Die entgeltliche Abgabe der Speisen und Getränke stellt auf den Flügen keine unselbstständige Nebenleistung dar. Die Abgabe erfolgt nicht, um die Flugleistung unter optimalen Bedingungen in Anspruch zu nehmen, sondern hat einen eigenen Leistungscharakter. Damit kann eine Erfassung der Umsätze im Rahmen der Nichterhebung der Umsatzsteuer nach § 26 Abs. 3 UStG nicht in Betracht kommen.
Die Ausgabe der Speisen und Getränken an Bord der Flugzeuge gegen gesondertes Entgelt stellt eine Lieferung von Nahrungsmitteln dar, § 3 Abs. 1 UStG. Die Möglichkeit der Inanspruchnahme der Klapptische zum Verzehr der Bordverpflegungsleistungen führt nicht dazu, dass von einem besonderen Dienstleistungselement gesprochen werden müsste. Deshalb bestimmt sich der Ort der Abgabe nach den Grundsätzen für Lieferungen.
Soweit die Lebensmittel auf Flügen innerhalb der Europäischen Union abgegeben werden, richtet sich der Ort der Lieferung nach § 3e UStG und ist dort, wo das Beförderungsmittel jeweils gestartet ist. Bei Flügen mit Zielen oder Startorten außerhalb der Europäischen Union sieht das Gericht den Ort der Lieferungen nach § 3 Abs. 7 Satz 1 UStG (unbewegte Lieferung). Da nach unbestrittenen Feststellungen die Ausgabe der Waren nur außerhalb des deutschen Luftraums stattfand, waren diese Lieferungen nicht steuerbar.
Damit unterliegt die Abgabe der Speisen und Getränke als Lieferung nur insoweit der deutschen Besteuerung, wie die Gegenstände auf europäischen Flügen mit Startort in Deutschland abgegeben werden. Soweit Süßwaren abgegeben werden, unterliegen diese dem ermäßigten Steuersatz.
Die analoge Anwendung des § 4 Nr. 6 Buchst. e UStG auf die Abgabe von Speisen und Getränken im Luftverkehr wurde vom Gericht abgelehnt.
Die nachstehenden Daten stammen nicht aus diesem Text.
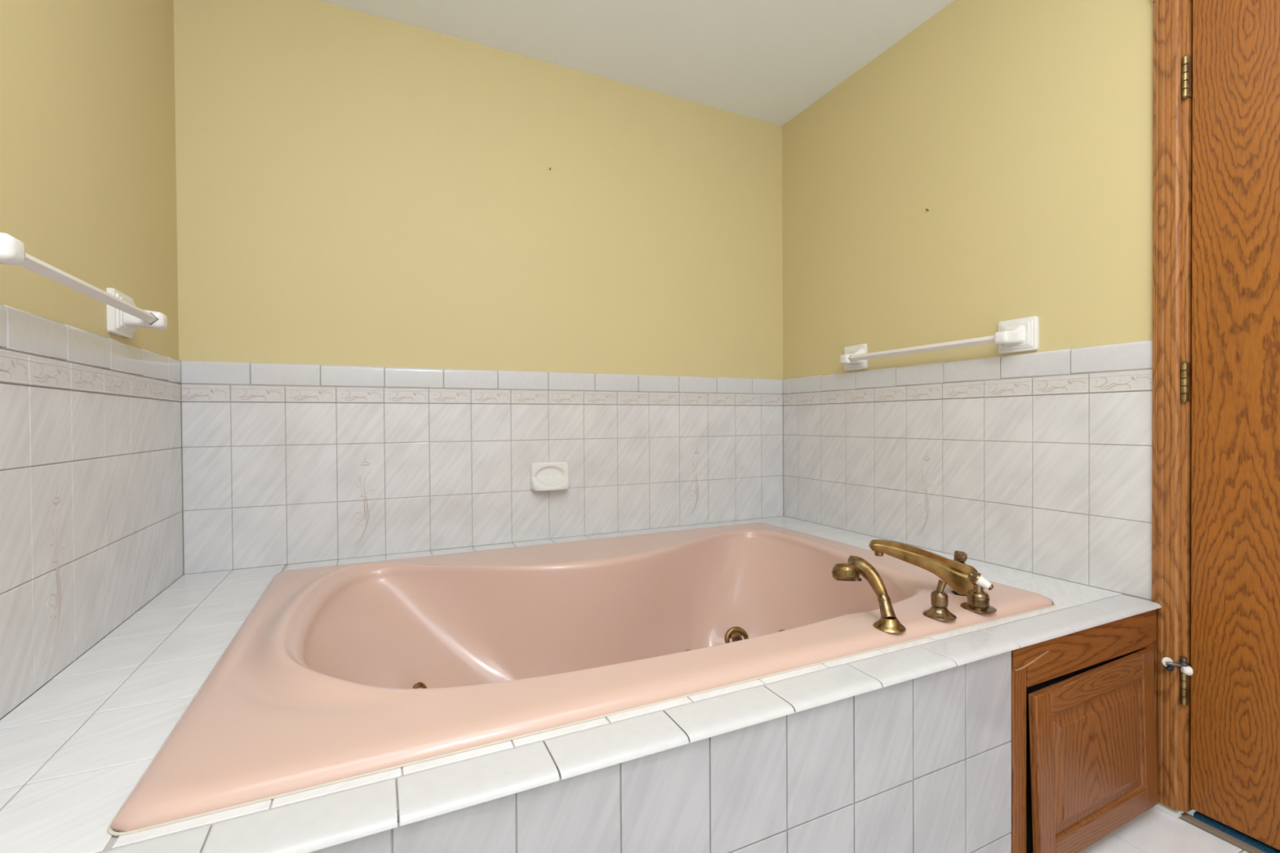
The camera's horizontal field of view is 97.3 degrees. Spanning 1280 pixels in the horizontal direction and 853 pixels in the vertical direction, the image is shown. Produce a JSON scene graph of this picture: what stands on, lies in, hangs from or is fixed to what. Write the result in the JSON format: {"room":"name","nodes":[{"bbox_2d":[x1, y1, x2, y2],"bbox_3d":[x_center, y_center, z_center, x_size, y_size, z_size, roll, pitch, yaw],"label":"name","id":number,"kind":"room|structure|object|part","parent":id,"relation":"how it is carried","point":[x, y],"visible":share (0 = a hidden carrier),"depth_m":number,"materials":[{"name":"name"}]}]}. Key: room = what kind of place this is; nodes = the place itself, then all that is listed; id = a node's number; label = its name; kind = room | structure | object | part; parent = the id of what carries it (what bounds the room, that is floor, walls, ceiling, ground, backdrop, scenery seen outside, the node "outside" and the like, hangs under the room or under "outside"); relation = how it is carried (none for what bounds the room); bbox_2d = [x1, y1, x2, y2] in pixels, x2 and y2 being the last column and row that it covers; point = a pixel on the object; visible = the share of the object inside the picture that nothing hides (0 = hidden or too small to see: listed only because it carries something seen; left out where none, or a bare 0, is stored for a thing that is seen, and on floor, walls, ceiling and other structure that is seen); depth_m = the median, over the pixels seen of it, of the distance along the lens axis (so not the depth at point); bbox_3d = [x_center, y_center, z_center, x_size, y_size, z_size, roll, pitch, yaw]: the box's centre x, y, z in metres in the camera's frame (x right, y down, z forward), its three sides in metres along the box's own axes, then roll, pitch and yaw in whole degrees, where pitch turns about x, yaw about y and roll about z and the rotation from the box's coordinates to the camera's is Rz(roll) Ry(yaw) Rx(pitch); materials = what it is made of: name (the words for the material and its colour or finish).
{"room":"bathroom","nodes":[
{"label":"bathroom","id":0,"kind":"room"},
{"bbox_2d":[0,0,183,719],"bbox_3d":[-0.724,-0.221,0.048,0.155,2.471,3.852,-1,1,-25],"label":"wall","id":1,"kind":"structure","parent":0,"point":[91,522],"depth_m":1.20,"materials":[{"name":"white tile"}]},
{"bbox_2d":[0,232,167,338],"bbox_3d":[-1.089,-0.271,1.096,0.093,0.104,0.753,-1,1,-25],"label":"towel bar","id":2,"kind":"object","parent":1,"relation":"on","point":[123,316],"visible":1,"depth_m":1.12,"materials":[{"name":"white ceramic"}]},
{"bbox_3d":[-0.946,-0.269,0.812,0.078,0.071,0.082,-1,1,-25],"label":"arm","id":3,"kind":"part","parent":2,"relation":"part of","materials":[{"name":"white ceramic"}]},
{"bbox_3d":[-1.256,-0.273,1.368,0.022,0.104,0.118,-1,1,-25],"label":"mounting plate","id":4,"kind":"part","parent":2,"relation":"part of","materials":[{"name":"white ceramic"}]},
{"bbox_3d":[-1.216,-0.273,1.386,0.078,0.071,0.082,-1,1,-25],"label":"arm","id":5,"kind":"part","parent":2,"relation":"part of","materials":[{"name":"white ceramic"}]},
{"bbox_2d":[173,0,783,575],"bbox_3d":[-0.399,-0.246,2.350,2.700,2.471,0.130,-1,1,-25],"label":"wall","id":6,"kind":"structure","parent":0,"point":[393,305],"depth_m":2.12,"materials":[{"name":"yellow paint"}]},
{"bbox_2d":[529,461,569,491],"bbox_3d":[-0.357,0.202,2.271,0.160,0.114,0.069,-1,1,-25],"label":"soap dish","id":7,"kind":"object","parent":6,"relation":"attached to","point":[544,476],"visible":1,"depth_m":2.28,"materials":[{"name":"white ceramic"}]},
{"bbox_2d":[319,0,954,125],"bbox_3d":[0.428,-1.520,0.556,2.700,0.102,4.064,-1,1,-25],"label":"ceiling","id":8,"kind":"structure","parent":0,"point":[766,60],"depth_m":2.14,"materials":[{"name":"paint"}]},
{"bbox_2d":[782,0,1153,600],"bbox_3d":[1.571,-0.247,1.118,0.130,2.471,3.840,-1,1,-25],"label":"wall","id":9,"kind":"structure","parent":0,"point":[1023,129],"depth_m":1.87,"materials":[{"name":"yellow paint"}]},
{"bbox_2d":[840,315,1039,370],"bbox_3d":[1.014,-0.289,2.060,0.093,0.104,0.783,-1,1,-25],"label":"towel bar","id":10,"kind":"object","parent":9,"relation":"on","point":[1020,335],"visible":1,"depth_m":1.81,"materials":[{"name":"white ceramic"}]},
{"bbox_3d":[0.873,-0.290,2.342,0.078,0.071,0.082,-1,1,-25],"label":"arm","id":11,"kind":"part","parent":10,"relation":"part of","materials":[{"name":"white ceramic"}]},
{"bbox_3d":[0.905,-0.291,2.377,0.022,0.104,0.118,-1,1,-25],"label":"mounting plate","id":12,"kind":"part","parent":10,"relation":"part of","materials":[{"name":"white ceramic"}]},
{"bbox_3d":[1.147,-0.286,1.758,0.078,0.071,0.082,-1,1,-25],"label":"arm","id":13,"kind":"part","parent":10,"relation":"part of","materials":[{"name":"white ceramic"}]},
{"bbox_3d":[1.188,-0.287,1.774,0.022,0.104,0.118,-1,1,-25],"label":"mounting plate","id":14,"kind":"part","parent":10,"relation":"part of","materials":[{"name":"white ceramic"}]},
{"bbox_2d":[1153,802,1181,818],"bbox_3d":[1.348,0.979,1.445,0.022,0.015,0.057,-1,1,-25],"label":"trim","id":15,"kind":"structure","parent":9,"relation":"attached to","point":[1175,814],"depth_m":1.43,"materials":[{"name":"tile"}]},
{"bbox_2d":[1151,0,1192,813],"bbox_3d":[1.396,-0.062,1.456,0.128,2.064,0.070,-1,1,-25],"label":"trim","id":16,"kind":"structure","parent":9,"relation":"attached to","point":[1172,114],"depth_m":1.42,"materials":[{"name":"brown wood"}]},
{"bbox_2d":[1180,0,1279,850],"bbox_3d":[1.550,-0.057,1.044,0.062,2.033,0.826,-1,1,-25],"label":"door","id":17,"kind":"structure","parent":9,"relation":"in","point":[1235,60],"depth_m":1.33,"materials":[{"name":"brown wood"}]},
{"bbox_2d":[1161,656,1193,675],"bbox_3d":[1.349,0.598,1.414,0.058,0.043,0.026,0,1,41],"label":"door stopper","id":18,"kind":"object","parent":17,"relation":"attached to","point":[1166,662],"visible":1,"depth_m":1.41,"materials":[{"name":"metal"}]},
{"bbox_3d":[1.343,0.598,1.414,0.035,0.011,0.012,0,1,19],"label":"stop arm","id":19,"kind":"part","parent":18,"relation":"part of","materials":[{"name":"metal"}]},
{"bbox_2d":[1079,807,1248,852],"bbox_3d":[0.372,1.040,0.547,2.538,0.077,3.810,-1,1,-25],"label":"floor","id":20,"kind":"structure","parent":0,"point":[1153,831],"depth_m":1.35,"materials":[{"name":"tile"}]},
{"bbox_2d":[0,515,1161,852],"bbox_3d":[-0.048,0.728,1.624,2.396,0.532,1.500,-1,1,-25],"label":"tub deck","id":21,"kind":"object","parent":20,"relation":"on","point":[905,748],"visible":0.88,"depth_m":0.93,"materials":[{"name":"tile"}]},
{"bbox_2d":[106,522,1055,836],"bbox_3d":[-0.030,0.627,1.602,1.878,0.543,1.236,-1,1,-25],"label":"bathtub","id":22,"kind":"object","parent":21,"relation":"in","point":[338,673],"depth_m":1.43,"materials":[{"name":"pink plastic"}]},
{"bbox_2d":[831,555,906,633],"bbox_3d":[0.517,0.371,1.271,0.158,0.142,0.085,0,1,39],"label":"shower","id":23,"kind":"object","parent":22,"relation":"on","point":[855,566],"visible":1,"depth_m":1.27,"materials":[{"name":"gold metal"}]},
{"bbox_3d":[0.523,0.345,1.296,0.089,0.089,0.040,0,1,32],"label":"shower handle","id":24,"kind":"part","parent":23,"relation":"part of","materials":[{"name":"gold metal"}]},
{"bbox_2d":[879,600,896,617],"bbox_3d":[0.548,0.410,1.249,0.031,0.047,0.045,0,1,-1],"label":"faucet","id":25,"kind":"object","parent":23,"relation":"attached to","point":[886,611],"depth_m":1.24,"materials":[{"name":"brown metal"}]},
{"bbox_2d":[868,539,983,595],"bbox_3d":[0.756,0.372,1.493,0.278,0.134,0.049,0,1,15],"label":"tub spout","id":26,"kind":"object","parent":22,"relation":"on","point":[953,572],"visible":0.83,"depth_m":1.47,"materials":[{"name":"gold metal"}]},
{"bbox_2d":[922,579,956,621],"bbox_3d":[0.695,0.398,1.306,0.070,0.084,0.070,-1,1,-25],"label":"valve","id":27,"kind":"object","parent":22,"relation":"attached to","point":[939,611],"visible":1,"depth_m":1.29,"materials":[{"name":"brown metal"}]},
{"bbox_3d":[0.700,0.372,1.306,0.024,0.031,0.019,-1,1,-25],"label":"stem","id":28,"kind":"part","parent":27,"relation":"part of","materials":[{"name":"brown metal"}]},
{"bbox_3d":[0.927,0.399,1.642,0.076,0.072,0.076,-1,1,-25],"label":"faucet handle","id":29,"kind":"part","parent":22,"relation":"part of","materials":[{"name":"gold metal"}]},
{"bbox_3d":[0.815,0.395,1.357,0.076,0.086,0.076,-1,1,-25],"label":"faucet handle","id":30,"kind":"part","parent":22,"relation":"part of","materials":[{"name":"gold metal"}]},
{"bbox_3d":[0.815,0.400,1.357,0.048,0.067,0.048,-1,1,-25],"label":"handle","id":31,"kind":"part","parent":22,"relation":"part of","materials":[{"name":"brown metal"}]},
{"bbox_3d":[0.824,0.374,1.352,0.034,0.031,0.025,0,1,25],"label":"lever","id":32,"kind":"part","parent":22,"relation":"part of","materials":[{"name":"white ceramic"}]},
{"bbox_2d":[1010,608,1158,852],"bbox_3d":[1.066,0.730,1.336,0.591,0.520,0.058,-1,1,-25],"label":"base cabinet","id":33,"kind":"object","parent":20,"relation":"on","point":[1084,766],"visible":0.94,"depth_m":1.29,"materials":[{"name":"brown wood"}]},
{"bbox_3d":[1.061,0.517,1.340,0.591,0.095,0.026,-1,1,-25],"label":"frame rail","id":34,"kind":"part","parent":33,"relation":"part of","materials":[{"name":"brown wood"}]},
{"bbox_3d":[1.070,0.600,1.322,0.382,0.064,0.018,-1,1,-25],"label":"rail","id":35,"kind":"part","parent":33,"relation":"part of","materials":[{"name":"brown wood"}]},
{"bbox_3d":[1.077,0.766,1.319,0.386,0.287,0.013,-1,1,-25],"label":"raised panel","id":36,"kind":"part","parent":33,"relation":"part of","materials":[{"name":"brown wood"}]},
{"bbox_3d":[1.074,0.766,1.325,0.471,0.373,0.016,-1,1,-25],"label":"cabinet door","id":37,"kind":"part","parent":33,"relation":"part of","materials":[{"name":"brown wood"}]},
{"bbox_3d":[1.077,0.766,1.319,0.386,0.287,0.013,-1,1,-25],"label":"panel moulding","id":38,"kind":"part","parent":33,"relation":"part of","materials":[{"name":"brown wood"}]},
{"bbox_3d":[1.081,0.932,1.322,0.382,0.064,0.018,-1,1,-25],"label":"rail","id":39,"kind":"part","parent":33,"relation":"part of","materials":[{"name":"brown wood"}]},
{"bbox_2d":[1178,813,1266,852],"bbox_3d":[1.553,0.992,1.055,0.032,0.010,0.831,-1,1,-25],"label":"threshold","id":40,"kind":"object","parent":20,"relation":"on","point":[1186,817],"depth_m":1.36,"materials":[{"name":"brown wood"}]},
{"bbox_2d":[1193,811,1279,852],"bbox_3d":[1.778,0.985,1.109,0.434,0.026,0.889,-1,1,-25],"label":"carpet","id":41,"kind":"object","parent":20,"relation":"on","point":[1228,830],"visible":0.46,"depth_m":1.35,"materials":[{"name":"blue carpet"}]}
]}
Es würde weder eine Gesetzeslücke vorliegen, noch ist aus Gemeinschaftsrecht eine Steuerbefreiung dieser Leistungen (soweit steuerbar) ableitbar.
Hinweis
Eine analoge Anwendung der Steuerbefreiung der Abgabe von Speisen und Getränken an Bord von Seeschiffen auf die Abgabe an Bord von Flugzeugen wurde vom Gericht klar abgelehnt, da der eindeutige Gesetzeswortlaut dem entgegensteht.
Fraglich war für das Gericht offenbar, ob es sich um eine Nebenleistung handeln könne, die dann wie die grenzüberschreitende Flugleistung als solche zur Nichterhebung der Umsatzsteuer nach § 26 Abs. 3 UStG führen würde. Bei Abwägung der Gründe wurde die Abgabe der Speisen und Getränke aber als eine eigenständige Leistung angesehen.
Das Finanzgericht hat Revision beim BFH zugelassen.